Almost all those who have recovered from neuroinfectious diseases still have headaches and back pain, aggravated by weather changes, and their memory is weakened. In some cases, the acquisition of epileptic syndrome and hydrocephalus, speech disorder, and disruption of motor functions. Sometimes complete disability occurs, with loss of memory, vision and hearing.

The most serious damage to the nervous system occurs to those who suffered it in the prenatal state. In this case, we can talk about irreparable disorders in the central nervous system and anomalies in the development of internal organs.

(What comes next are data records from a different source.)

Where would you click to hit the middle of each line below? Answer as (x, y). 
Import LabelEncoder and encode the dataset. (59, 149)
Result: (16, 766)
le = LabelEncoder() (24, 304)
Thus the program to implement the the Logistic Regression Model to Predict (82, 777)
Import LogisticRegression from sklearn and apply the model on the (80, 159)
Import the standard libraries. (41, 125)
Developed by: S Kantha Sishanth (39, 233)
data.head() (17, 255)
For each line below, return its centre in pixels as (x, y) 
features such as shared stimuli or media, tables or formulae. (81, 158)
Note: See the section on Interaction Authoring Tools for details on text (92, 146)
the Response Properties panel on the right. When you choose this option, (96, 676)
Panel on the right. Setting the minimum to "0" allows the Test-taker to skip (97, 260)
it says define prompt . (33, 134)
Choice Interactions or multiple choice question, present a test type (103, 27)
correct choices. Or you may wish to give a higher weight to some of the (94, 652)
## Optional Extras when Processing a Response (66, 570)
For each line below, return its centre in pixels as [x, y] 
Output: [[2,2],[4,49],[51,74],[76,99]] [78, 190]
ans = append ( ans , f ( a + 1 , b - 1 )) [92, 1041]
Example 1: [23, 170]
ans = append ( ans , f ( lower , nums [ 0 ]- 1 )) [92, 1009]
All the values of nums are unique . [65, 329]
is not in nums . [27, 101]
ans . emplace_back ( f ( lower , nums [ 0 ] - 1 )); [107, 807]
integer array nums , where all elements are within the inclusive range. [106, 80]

The consequences of neuroinfections affect, as a rule, throughout subsequent life. Therefore, immediate medical attention and a timely set of examinations will help prevent deterioration in health after illness.

Material and methods

Clinical material includes data from a non-selective examination of 46 patients aged 18 to 83 years, admitted in 2010-2016. to the department of acute neuroinfections or the intensive care unit of the Infectious Clinical Hospital No. 1 of the Moscow Department of Health. Among them were 13 patients with non-traumatic subarachnoid hemorrhage (SAH), 15 with consequences of TBI, 7 with abscesses, 7 with brain tumors, 4 with CNS lymphomas. The results obtained in this group of patients were compared with data from a retrospective analysis of 128 case histories of patients with bacterial infections with purulent meningitis for 2005-2007. and 5 patients (with meningitis, pneumococcal, hemophilus influenzae infection, listeriosis, enteroviral disease) with meningitis in 2013-2014.

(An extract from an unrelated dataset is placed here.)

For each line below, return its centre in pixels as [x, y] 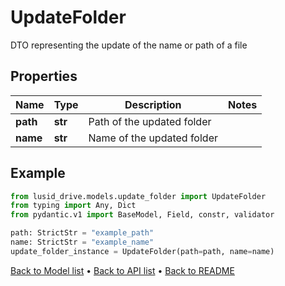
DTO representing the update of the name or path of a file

All patients underwent standard clinical-neurological, laboratory and instrumental examination (general blood test, urine test, chest x-ray, paranasal sinuses, ECG, biochemical blood test). Cell counting and determination of protein and glucose levels in the CSF were performed using routine methods in the clinical laboratory of the hospital. As differential signs of the activity of the systemic inflammatory response, the content of C-reactive protein (CRP) in the blood serum and lactate in the CSF were determined [10, 20]. The immunophenotypic characteristics of CSF cells of patients with neuroleukemia were also established.

Bacteriological testing was carried out in the microbiological laboratory of the hospital. It included generally accepted techniques: 1) microscopy of Gram-stained CSF smears; 2) setting up a latex agglutination reaction (immunochemical analysis) as a rapid method for detecting specific antigens of the main pathogens of bacterial infections in the CSF [21]; 3) the classical bacteriological method of inoculating CSF and blood on nutrient media​1​᠎ [22]; 4) PCR.

Along with laboratory tests, modern radiation diagnostic methods were used: MSCT, MRI of the brain.

Treatment principles

Treatment should be differentiated, i.e. depend on the type of neuroinfection because There is no effective etiotropic therapy:

  • for bacterial purulent meningitis and viral encephalitis during the acute period of the disease, antibacterial and antiviral drugs are prescribed;
  • pathogenetic therapeutic measures include the use of decongestants, anticonvulsants, detoxification agents, no less important are: maintaining adequate oxygenation, correction of water-electrolyte and acid-base disorders;
  • symptomatic treatment (antipyretic, restorative vitamin therapy).

Varieties

Neuroinfections in children and adults can occur in acute and chronic forms. The following diseases are classified as acute:

  • myelitis;
  • tetanus;
  • encephalitis;
  • rabies;
  • meningitis;
  • arachnoiditis.

Chronic types of neuroinfection of the brain:

  • brucellosis;
  • neurosyphilis;
  • neurobrucellosis;
  • neuroAIDS.

Neuroinfection according to the ICD does not have its own code, but the pathologies that are included in this group have a code. For example, the rabies code according to ICD-10 is A82.